Снова Кеша долго молчал, вспоминая, как бежал дед к дому друга, как едва поспевали за ним они с Серёжкой. Дядя Аким лежал на спине. В ярком электричестве будто спит человек. Кеша поёжился. «Что ты с ним сделал? — обернулся дед к Серёжке. — Утром он был здоров! Ему ещё годов сто отпущено. Признавайся немедленно, чем ухайдакал?» Серёжка невозмутимо пожал плечами. «На черта он мне сдался. Думаешь, хочу в тюрьму? Меня голыми руками не возьмёшь». Серёжка привалился к стене, смотрел на деда открыто, впервые за три дня Кеша видел прежнего Серёжку. А дед незнакомо ощерился: «Врёшь, сучье отродье, насквозь вижу, что врёшь. То-то сон не взял меня». Тут же приказал: «Катитесь все из избы, я буду прощаться со своим единственным другом. Чтоб три дня ничьего духу здесь не было!»
— Не надо дальше рассказывать! — вдруг испугалась Нинка. — Я знаю, что будет дальше. Он оживил дядю Акима, да? Я не хочу. Не надо больше меня испытывать, я прошу тебя. — Нинины глаза лихорадочно блестели, губы дрожали, лицо было больным. — Я поняла, я теперь знаю, время чудес прошло, верить можно только в собственные, человеческие, силы. Нет никакой сверхъестественной силы, есть силы мои. Нет возможности вернуться с того света, я теперь знаю, есть только этот свет. Видишь, электричество? В нём нет ничего сверхъестественного. Это наука. Видишь, жильё? Оно построено людьми. И вовсе не умирал дядя Аким! Он был жив! — Нина захлёбывалась словами. Она хотела, чтобы он досказал ей, нужна надежда на спасение: ещё, может быть, она не умрёт, а она знает, что умрёт. Он обнял её, попытался на себя перевести её страх, её дрожь. Но она заразила его страхом: как ему жить, если она умрёт? Она вернула его к деду, она спасла его, а теперь хочет исчезнуть, она тает на его глазах. Он хотел стать сильнее её, хотел заставить её слушать себя, хотел, чтобы она поверила в жизнь, но, ощущая её смертельную худобу, чувствовал себя беспомощным.
— Нина, — только повторял он, — Нина, Нина.
Сегодня он не должен поддаться ей. Если сегодня он не заставит её признать его могущество, он не вернёт её в жизнь никогда. Нету его. Нету мира вокруг. Есть только болезнь в Нинке. Он искал слова или поступки, способные утвердить его, прежнего, снова. Неожиданно откинул Нину, она мягко упала на подушку.
— Дура, Нинка, наболтала глупостей. Говоришь, нет сверхъестественной силы? Тогда объясни, ты очень умная, как случилось, что дядя Аким ожил? Он и сейчас живёт, вот тебе, вот! Живёт, потому что мой дед оживил его! Не веришь? Так слушай.
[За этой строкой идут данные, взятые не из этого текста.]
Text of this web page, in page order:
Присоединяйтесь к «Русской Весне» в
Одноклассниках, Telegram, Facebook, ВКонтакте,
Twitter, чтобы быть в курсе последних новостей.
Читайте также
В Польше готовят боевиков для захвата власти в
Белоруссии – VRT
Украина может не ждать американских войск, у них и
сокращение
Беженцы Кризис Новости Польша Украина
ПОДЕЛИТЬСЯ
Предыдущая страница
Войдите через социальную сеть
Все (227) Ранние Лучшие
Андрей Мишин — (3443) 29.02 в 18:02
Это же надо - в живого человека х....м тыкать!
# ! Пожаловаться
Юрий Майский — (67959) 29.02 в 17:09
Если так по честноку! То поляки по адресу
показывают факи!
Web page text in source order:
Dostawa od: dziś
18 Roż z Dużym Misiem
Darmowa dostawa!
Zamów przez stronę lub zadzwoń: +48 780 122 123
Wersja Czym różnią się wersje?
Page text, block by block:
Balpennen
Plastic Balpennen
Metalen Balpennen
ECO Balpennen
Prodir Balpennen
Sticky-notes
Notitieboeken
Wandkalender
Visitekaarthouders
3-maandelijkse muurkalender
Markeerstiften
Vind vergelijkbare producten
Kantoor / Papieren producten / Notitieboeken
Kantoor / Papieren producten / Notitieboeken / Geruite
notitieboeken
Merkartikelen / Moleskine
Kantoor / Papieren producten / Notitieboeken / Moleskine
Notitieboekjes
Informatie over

Слушай, Нинка. Мой дед запер двери, окна, зажёг везде яркий свет, лёг на дядю Акима, соединил свой рот с его ртом, дыхание в дыхание, соединил сердца, своё и дяди Акима, пульс в пульс, сплёл нервы, сосуды. Трое суток он возвращал и терял, снова возвращал пульс дяде Акиму, трое суток боролся.
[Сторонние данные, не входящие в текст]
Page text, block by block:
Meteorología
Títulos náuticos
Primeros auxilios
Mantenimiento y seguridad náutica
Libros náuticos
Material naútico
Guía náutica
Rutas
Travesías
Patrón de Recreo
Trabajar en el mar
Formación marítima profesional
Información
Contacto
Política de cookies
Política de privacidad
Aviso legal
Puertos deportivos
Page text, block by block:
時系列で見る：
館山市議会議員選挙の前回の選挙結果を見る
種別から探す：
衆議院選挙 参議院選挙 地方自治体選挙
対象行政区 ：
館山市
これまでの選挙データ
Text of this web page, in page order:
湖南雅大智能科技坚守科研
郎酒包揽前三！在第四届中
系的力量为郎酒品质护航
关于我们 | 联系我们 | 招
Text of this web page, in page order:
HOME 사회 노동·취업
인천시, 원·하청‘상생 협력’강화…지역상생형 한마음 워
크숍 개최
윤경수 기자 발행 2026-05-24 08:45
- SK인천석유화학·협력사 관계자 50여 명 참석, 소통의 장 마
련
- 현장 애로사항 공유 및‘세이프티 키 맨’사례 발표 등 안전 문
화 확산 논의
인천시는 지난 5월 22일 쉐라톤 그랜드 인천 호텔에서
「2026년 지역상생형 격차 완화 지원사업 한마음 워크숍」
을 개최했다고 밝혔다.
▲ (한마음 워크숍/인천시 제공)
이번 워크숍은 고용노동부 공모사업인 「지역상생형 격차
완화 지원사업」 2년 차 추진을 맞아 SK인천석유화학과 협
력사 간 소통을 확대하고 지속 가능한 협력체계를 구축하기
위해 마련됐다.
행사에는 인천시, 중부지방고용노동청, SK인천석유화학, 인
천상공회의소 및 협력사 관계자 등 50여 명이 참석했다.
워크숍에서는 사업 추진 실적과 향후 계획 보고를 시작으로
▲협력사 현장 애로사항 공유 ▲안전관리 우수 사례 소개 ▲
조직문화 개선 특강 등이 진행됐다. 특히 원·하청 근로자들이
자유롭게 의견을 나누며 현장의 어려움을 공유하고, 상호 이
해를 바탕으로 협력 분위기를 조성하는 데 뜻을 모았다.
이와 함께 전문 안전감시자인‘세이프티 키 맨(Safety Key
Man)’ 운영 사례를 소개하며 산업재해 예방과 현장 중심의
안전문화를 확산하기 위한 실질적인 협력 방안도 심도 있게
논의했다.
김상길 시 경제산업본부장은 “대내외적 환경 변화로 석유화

— Откуда ты знаешь, что он делал?
— Дед рассказывал. Он сам испугался. Он не велел никому говорить, я никому и не говорил, столько лет прошло! Конечно, я не могу тебе сказать всего, а то деду станет плохо, никогда ему больше не знать покоя.
Нина вжалась в постель, побледнела ещё больше.
— Бойся! — торжествовал Кеша. — Ты не веришь, а есть сверхъестественные силы в человеке! — Руки, протянутые вверх, были сейчас легки, они ощущали небо, срезанное потолком, Кеше в глаза шёл свет, посланный дедом. — Не только мы с Серёжкой, у дома дяди Акима собралась вся деревня. Отходили по нужде, возвращались, жевали нехотя хлеб. Серёжка за эти три дня не вымолвил ни слова. Я думал, дед тоже умер, но он не велел беспокоить его три дня, и мы ждали исхода этого срока, ждали конца третьего дня. — Кеша не сделал паузы, выпалил залпом: — Они вышли из дома на закате, вдвоём, дед и дядя Аким. В тот день впервые за два месяца было солнце. Освещённые красными лучами, стояли перед всей деревней молча, пока моя мать не поднесла дяде Акиму хлеб с солью и кувшин с молоком. Она, оказывается, догадалась, что задумал дед. Дядя Аким оглядел нас, только на сына Серёжку не посмотрел, словно того не было в природе, сказал своим собственным голосом: «Они думают, у меня много денег. У меня нет ни копеечки. Я отдаю деньги в детский дом. А ещё вот ему, — он кивнул на деда, — чтобы он мог лечить вас. Не все травы ему достаются даром. Так что, можно считать, дорогие односельчане, что и я вас эти годы лечу». Только тут все посмотрели на деда. Я чуть не закричал. Что с ним стало! Волосы — белые, борода — белая, глаза — красные, рубаха болтается, от деда остался скелет, старик, и только.